--- Data extract ---
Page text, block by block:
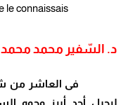
le connaissais
د. السّفير محمد محمد
فى العاشر من شهر
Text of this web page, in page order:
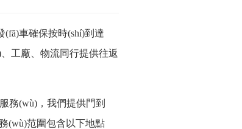
(fā)車確保按時(shí)到達
工廠、物流同行提供往返
務(wù)， 我們提供門到
(wù)范圍包含以下地點
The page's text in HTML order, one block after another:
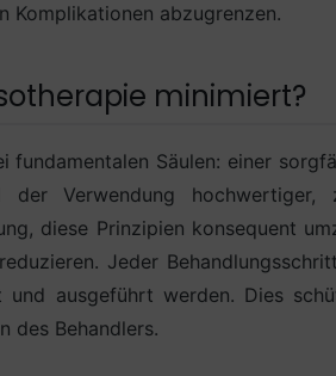
Komplikationen abzugrenzen.
minimiert?
Säulen: einer
der Verwendung
diese Prinzipien konsequent
Jeder
ausgeführt werden. Dies
des Behandlers.
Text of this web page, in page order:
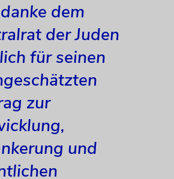
dem
der Juden
für seinen
zur
und
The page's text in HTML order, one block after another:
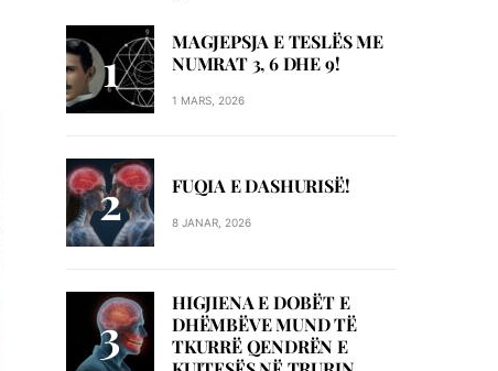
MAGJEPSJA E TESLËS ME
NUMRAT 3, 6 DHE 9!
1 MARS, 2026
FUQIA E DASHURISË!
8 JANAR, 2026
HIGJIENA E DOBËT E
DHËMBËVE MUND TË
TKURRË QENDRËN E
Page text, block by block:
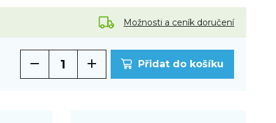
Možnosti a ceník doručení
Přidat do košíku
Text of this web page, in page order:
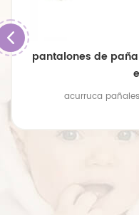
pantalones de
acurruca
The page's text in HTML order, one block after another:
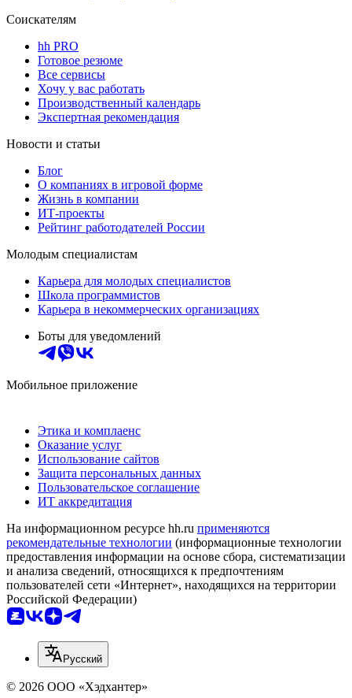
Соискателям
hh PRO
Готовое резюме
Все сервисы
Хочу у вас работать
Производственный календарь
Экспертная рекомендация
Новости и статьи
Блог
О компаниях в игровой форме
Жизнь в компании
ИТ-проекты
Рейтинг работодателей России
Молодым специалистам
Карьера для молодых специалистов
Школа программистов
Карьера в некоммерческих организациях
Боты для уведомлений
Мобильное приложение
Этика и комплаенс
Оказание услуг
Использование сайтов
Защита персональных данных
Пользовательское соглашение
ИТ аккредитация
На информационном ресурсе hh.ru применяются
рекомендательные технологии (информационные технологии
предоставления информации на основе сбора, систематизации
и анализа сведений, относящихся к предпочтениям
пользователей сети «Интернет», находящихся на территории
Российской Федерации)
Русский
© 2026 ООО «Хэдхантер»
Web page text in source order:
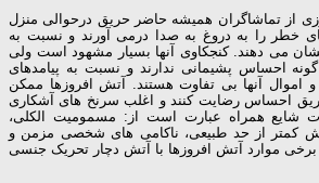
از تماشاگران همیشه حاضر حریق درحوالی منزل
خطر را به دروغ به صدا درمی آورند و نسبت به
می دهند. کنجکاوی آنها بسیار مشهود است ولی
احساس پشیمانی ندارند و نسبت به پیامدهای
و اموال آنها بی تفاوت هستند. آتش افروزها ممکن
احساس رضایت کنند و اغلب سرنخ های آشکاری
شایع همراه عبارت است از: مسمومیت الکلی،
کمتر از حد طبیعی، ناکامی های شخصی مزمن و
موارد آتش افروزها با آتش دچار تحریک جنسی
---
# [Task to complete]
The response is the full listing, copied exactly, with the pictures omitted.

# [Answer box]
Page text, block by block:
le connaissais
د. السّفير محمد محمد
فى العاشر من شهر
Text of this web page, in page order:
(fā)車確保按時(shí)到達
工廠、物流同行提供往返
務(wù)， 我們提供門到
(wù)范圍包含以下地點
The page's text in HTML order, one block after another:
Komplikationen abzugrenzen.
minimiert?
Säulen: einer
der Verwendung
diese Prinzipien konsequent
Jeder
ausgeführt werden. Dies
des Behandlers.
Text of this web page, in page order:
dem
der Juden
für seinen
zur
und
The page's text in HTML order, one block after another:
MAGJEPSJA E TESLËS ME
NUMRAT 3, 6 DHE 9!
1 MARS, 2026
FUQIA E DASHURISË!
8 JANAR, 2026
HIGJIENA E DOBËT E
DHËMBËVE MUND TË
TKURRË QENDRËN E
Page text, block by block:
Možnosti a ceník doručení
Přidat do košíku
Text of this web page, in page order:
pantalones de
acurruca
The page's text in HTML order, one block after another:
Соискателям
hh PRO
Готовое резюме
Все сервисы
Хочу у вас работать
Производственный календарь
Экспертная рекомендация
Новости и статьи
Блог
О компаниях в игровой форме
Жизнь в компании
ИТ-проекты
Рейтинг работодателей России
Молодым специалистам
Карьера для молодых специалистов
Школа программистов
Карьера в некоммерческих организациях
Боты для уведомлений
Мобильное приложение
Этика и комплаенс
Оказание услуг
Использование сайтов
Защита персональных данных
Пользовательское соглашение
ИТ аккредитация
На информационном ресурсе hh.ru применяются
рекомендательные технологии (информационные технологии
предоставления информации на основе сбора, систематизации
и анализа сведений, относящихся к предпочтениям
пользователей сети «Интернет», находящихся на территории
Российской Федерации)
Русский
© 2026 ООО «Хэдхантер»
Web page text in source order:
از تماشاگران همیشه حاضر حریق درحوالی منزل
خطر را به دروغ به صدا درمی آورند و نسبت به
می دهند. کنجکاوی آنها بسیار مشهود است ولی
احساس پشیمانی ندارند و نسبت به پیامدهای
و اموال آنها بی تفاوت هستند. آتش افروزها ممکن
احساس رضایت کنند و اغلب سرنخ های آشکاری
شایع همراه عبارت است از: مسمومیت الکلی،
کمتر از حد طبیعی، ناکامی های شخصی مزمن و
موارد آتش افروزها با آتش دچار تحریک جنسی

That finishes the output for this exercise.